In my opinion, there are two kinds of ebony... ebony that IS cracked, and ebony that WILL BE cracked.


----------



## KenV (Nov 25, 2009)

But ebony pens can be restored with some care to become durable writing instruments.  If you want to avoid the risk of the checks that come (in my opinion) from slow stress relief, go to blackwood.   As with snakewood, the options are to restore it or avoid it.   I like the restoration approach personally.

You get to upgrade finishes when you restore also --


----------



## bradh (Nov 25, 2009)

tseger said:


> In my opinion, there are two kinds of ebony... ebony that IS cracked, and ebony that WILL BE cracked.



+1!
   Try African Blackwood as an alternative.


----------



## Chief Hill (Nov 25, 2009)

I am reading way to many things here on issues with Ebony wood.  I will never use it again as I am really not too comfortable with a customer calling me complaining about a cracked pen.


----------



## Jgrden (Nov 25, 2009)

Heh,heh, I found out the hard way. 
Ebony cracks. It does not do it when you are watching or finishing. It waits until the day before a show and then cracks. Sometimes it cracks as you pick up the pen and show it to a potential buyer.


----------



## BRobbins629 (Nov 25, 2009)

Cracks in ebony and other crack sensitive materials such as snakewood and ivory can be prevented.  I have said several times before that you don't see ebony cracking in other applications such as instrument keyboards or just sitting around in thin sections.  It mostly cracks because of the stress induced when the fittings are pressed into the tubes.  Sand/file down the fittings until they just slip into the tube and glue them in and the cracks will not happen.  If you want to prove this, make 2 sets of tubes.  Leave one sitting and press the fittings into the other.  Guess which will crack.


----------



## galoot_loves_tools (Jan 5, 2010)

BRobbins629 said:


> Cracks in ebony and other crack sensitive materials such as snakewood and ivory can be prevented.  I have said several times before that you don't see ebony cracking in other applications such as instrument keyboards or just sitting around in thin sections.  It mostly cracks because of the stress induced when the fittings are pressed into the tubes.  Sand/file down the fittings until they just slip into the tube and glue them in and the cracks will not happen.  If you want to prove this, make 2 sets of tubes.  Leave one sitting and press the fittings into the other.  Guess which will crack.

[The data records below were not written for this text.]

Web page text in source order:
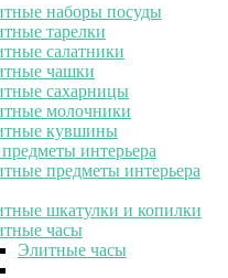
наборы посуды
тарелки
салатники
чашки
сахарницы
молочники
кувшины
интерьера
предметы интерьера
шкатулки и копилки
часы
Элитные часы
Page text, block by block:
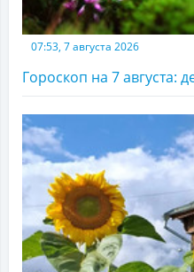
07:53, 7 августа 2026
Гороскоп на 7 августа:
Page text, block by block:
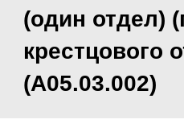
(один отдел)
крестцового
(А05.03.002)
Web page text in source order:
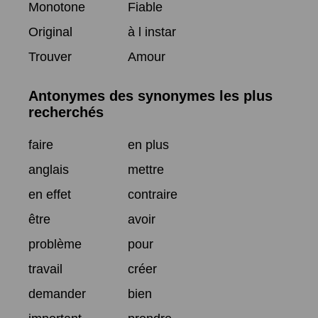
Monotone
Fiable
Original
à l instar
Trouver
Amour
Antonymes des synonymes les plus
recherchés
faire
en plus
anglais
mettre
en effet
contraire
être
avoir
problème
pour
travail
créer
demander
bien
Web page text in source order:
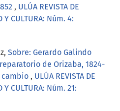
, ULÚA REVISTA DE
Y CULTURA: Núm. 4:
Sobre: Gerardo Galindo
de Orizaba, 1824-
cambio , ULÚA REVISTA DE
Y CULTURA: Núm. 21:
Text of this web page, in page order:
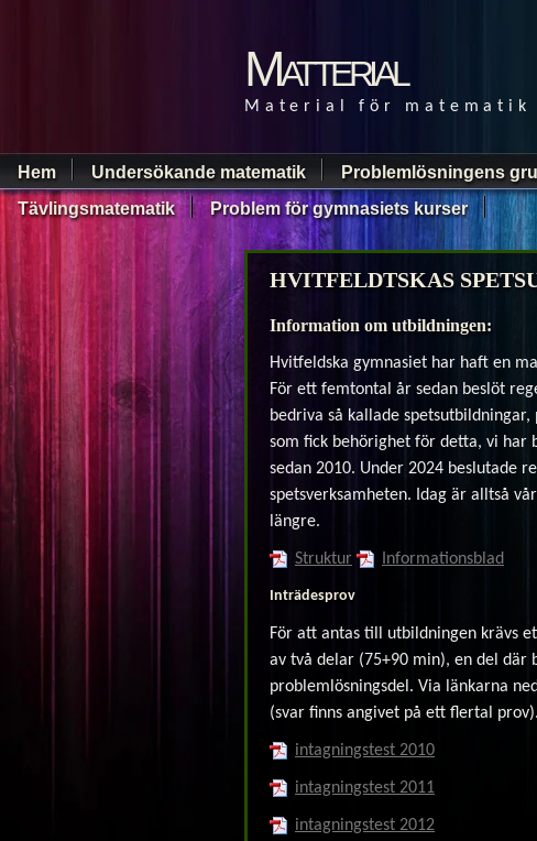
Matterial
Material för matematik
Hem Undersökande matematik Problemlösningens
Tävlingsmatematik
Problem för gymnasiets kurser
HVITFELDTSKAS
Information om utbildningen:
Hvitfeldska gymnasiet har haft en
För ett femtontal år sedan beslöt
bedriva så kallade
som fick behörighet för detta, vi har
sedan 2010. Under 2024 beslutade
spetsverksamheten. Idag är alltså
längre.
Struktur Informationsblad
Inträdesprov
För att antas till utbildningen krävs
av två delar (75+90 min), en del där
problemlösningsdel. Via länkarna
(svar finns angivet på ett flertal prov).
intagningstest 2010
intagningstest 2011
intagningstest 2012
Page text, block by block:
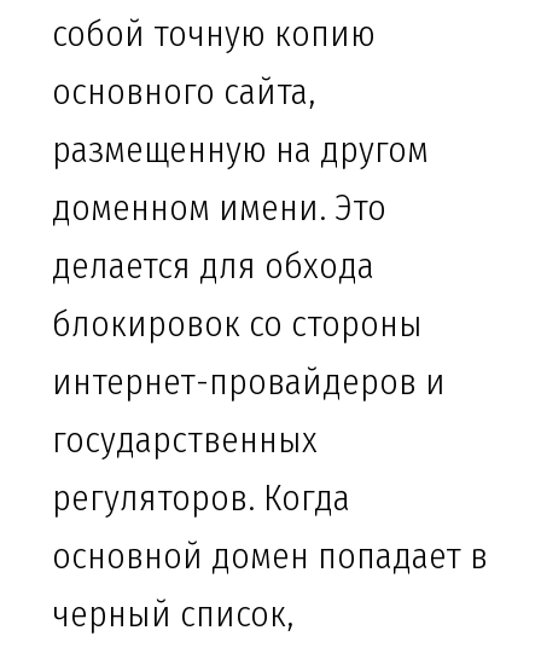
собой точную копию
основного сайта,
размещенную на другом
доменном имени. Это
делается для обхода
блокировок со стороны
интернет-провайдеров и
государственных
регуляторов. Когда
основной домен попадает в
черный список,
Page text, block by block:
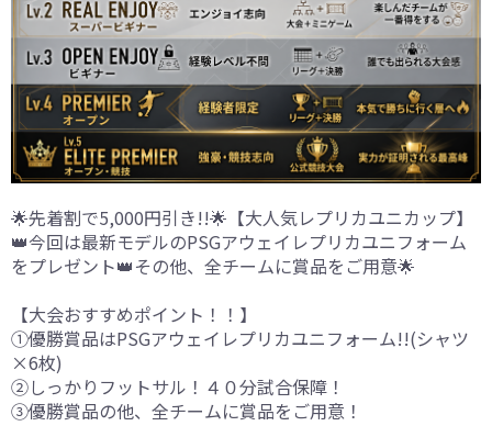
🌟先着割で5,000円引き!!🌟【大人気レプリカユニカップ】
👑今回は最新モデルのPSGアウェイレプリカユニフォーム
をプレゼント👑その他、全チームに賞品をご用意🌟
【大会おすすめポイント！！】
①優勝賞品はPSGアウェイレプリカユニフォーム!!(シャツ
×6枚)
②しっかりフットサル！４０分試合保障！
③優勝賞品の他、全チームに賞品をご用意！
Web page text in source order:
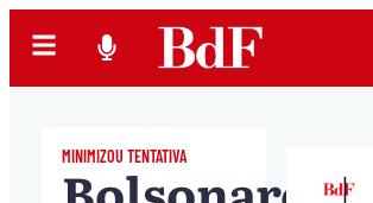
MINIMIZOU TENTATIVA
|
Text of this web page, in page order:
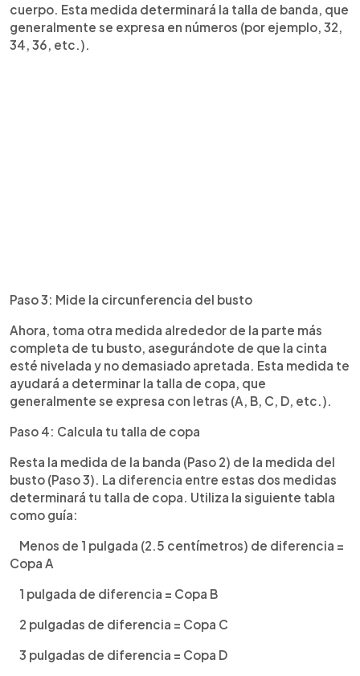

It cracks in pens because the wood is very brittle and it does not tolerate the expansion of the brass tube that is has been glued to. If left as a solid article, such as a finial, it likely won't crack.


----------



## Ligget (Jan 5, 2010)

I had a couple of ebony pens crack, this was after a few months but luckily they were in a pen display at my house not a customers! I don`t use ebony anymore but favour blackwood instead, lot less to worry over!


----------



## geovtx (Jan 6, 2010)

I haven't used ebony in quite awhile but 2 years ago I made a Euro set pen, pencil, letter opener and magnifying glass along with a couple of slims and Wall St II's finished with friction polish and a couple of waxes.  None have cracked (yet).  I got a couple of nice Ebony chunks left and was going to do a Kaliedescope egg;  not so sure anymore.


----------



## Ron in Drums PA (Jan 9, 2010)

The problem most people have with ebony is that it has never been kiln dried.  It's cut overseas, waxed and shipped to the States green. Then it is delivered to the customer still green.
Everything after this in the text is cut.